The effect of chronic stress on glutamate synapses and neurotransmission in the amygdala. (1) Repeated activation of the CRF receptor following chronic stress increases NMDA receptor-mediated calcium influx. (2) FAAH activity increases during chronic stress, thereby decreasing AEA levels and increasing the release of glutamate from the presynaptic terminal. (3) Through the activity of FAAH and other factors, glutamate release increases following chronic stress along with NMDAR activity. (4) Increased calcium influx activates intracellular pathways that in turn activate CREB, which results in an up-regulation of BDNF. (5) BDNF increases axonal and dendritic outgrowth in the amygdala, acting retrogradely to activate intracellular pathways and postsynaptically increasing NMDAR activity. Notably, in the hippocampus BDNF levels are decreased and dendritic atrophy occurs. (6) Norepinephrine release is increased following stress, and its binding to β1-adrenoceptors triggers the cAMP and PKA signaling pathways. These pathways, in turn, disrupt the constitutive cycling of SK channels from the membrane and enhance excitatory neurotransmission in the amygdala.
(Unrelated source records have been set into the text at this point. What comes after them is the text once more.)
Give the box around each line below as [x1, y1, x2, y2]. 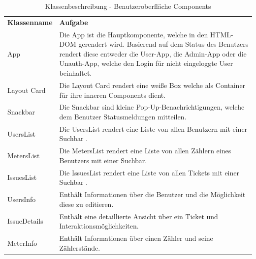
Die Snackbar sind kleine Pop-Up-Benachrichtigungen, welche [59, 102, 245, 112]
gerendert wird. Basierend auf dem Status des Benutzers [78, 39, 249, 49]
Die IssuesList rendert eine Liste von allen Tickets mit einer [59, 167, 239, 177]
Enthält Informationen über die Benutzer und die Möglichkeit [59, 189, 246, 200]
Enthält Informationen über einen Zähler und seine [59, 232, 213, 243]
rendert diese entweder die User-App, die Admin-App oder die [59, 48, 247, 58]
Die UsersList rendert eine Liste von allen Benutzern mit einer [59, 123, 248, 134]
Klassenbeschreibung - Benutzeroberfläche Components [45, 1, 211, 11]
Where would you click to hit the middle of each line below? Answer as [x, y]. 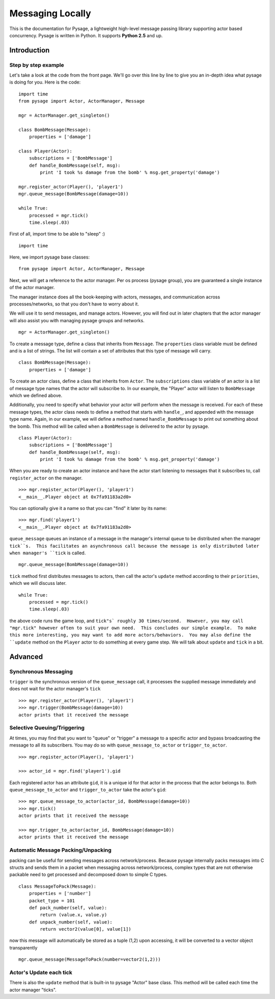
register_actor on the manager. [46, 478]
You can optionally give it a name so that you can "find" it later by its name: [88, 508]
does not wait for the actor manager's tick [55, 689]
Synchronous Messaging [41, 672]
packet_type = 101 [52, 901]
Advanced [26, 657]
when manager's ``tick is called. [48, 553]
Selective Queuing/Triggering [47, 728]
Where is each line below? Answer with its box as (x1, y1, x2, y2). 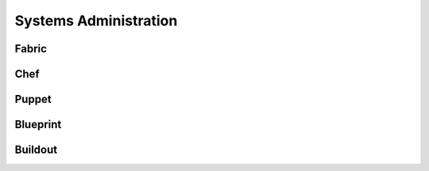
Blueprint (14, 118, 62, 131)
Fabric (14, 42, 48, 55)
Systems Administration (14, 12, 178, 29)
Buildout (14, 143, 58, 157)
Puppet (14, 93, 52, 106)
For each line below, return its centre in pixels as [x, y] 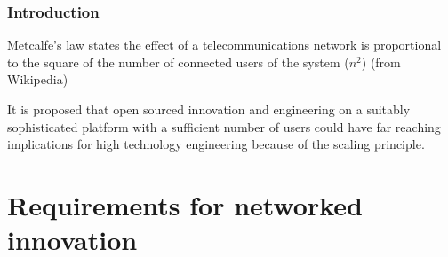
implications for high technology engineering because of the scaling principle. [216, 144]
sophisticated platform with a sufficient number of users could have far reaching [224, 126]
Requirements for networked [185, 204]
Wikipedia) [38, 79]
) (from [381, 62]
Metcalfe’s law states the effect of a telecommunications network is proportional [224, 45]
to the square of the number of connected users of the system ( [178, 62]
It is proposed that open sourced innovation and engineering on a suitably [209, 109]
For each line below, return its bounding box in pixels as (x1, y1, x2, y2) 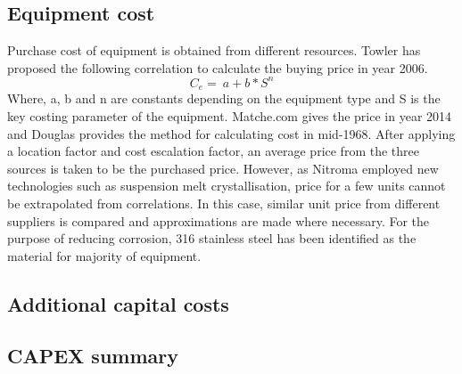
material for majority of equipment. (7, 246, 202, 264)
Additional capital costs (7, 289, 229, 317)
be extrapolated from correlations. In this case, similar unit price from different (7, 193, 441, 212)
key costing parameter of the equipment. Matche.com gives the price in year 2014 (7, 106, 452, 125)
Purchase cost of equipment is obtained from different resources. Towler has (7, 41, 421, 60)
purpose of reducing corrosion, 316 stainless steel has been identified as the (7, 229, 417, 248)
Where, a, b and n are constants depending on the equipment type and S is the (7, 89, 441, 108)
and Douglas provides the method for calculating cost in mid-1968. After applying (7, 124, 456, 142)
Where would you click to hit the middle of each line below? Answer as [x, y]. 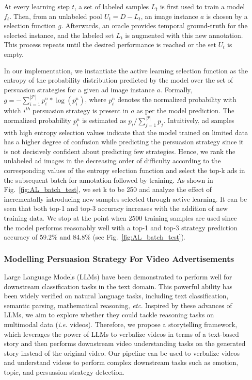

This model would also suggest that drugs altering BDNF expression nonspecifically in the brain may be ineffective at treating pathologies caused by chronic stress because of the dichotomy between the hippocampus and amygdala. This is supported by recent studies showing transgenic overexpression of BDNF in mice prevents the hippocampal atrophy caused by chronic stress but increases spinogenesis in the BLA [62]. There is, therefore, a need to develop drugs with regional specificity that have BDNF as a molecular target.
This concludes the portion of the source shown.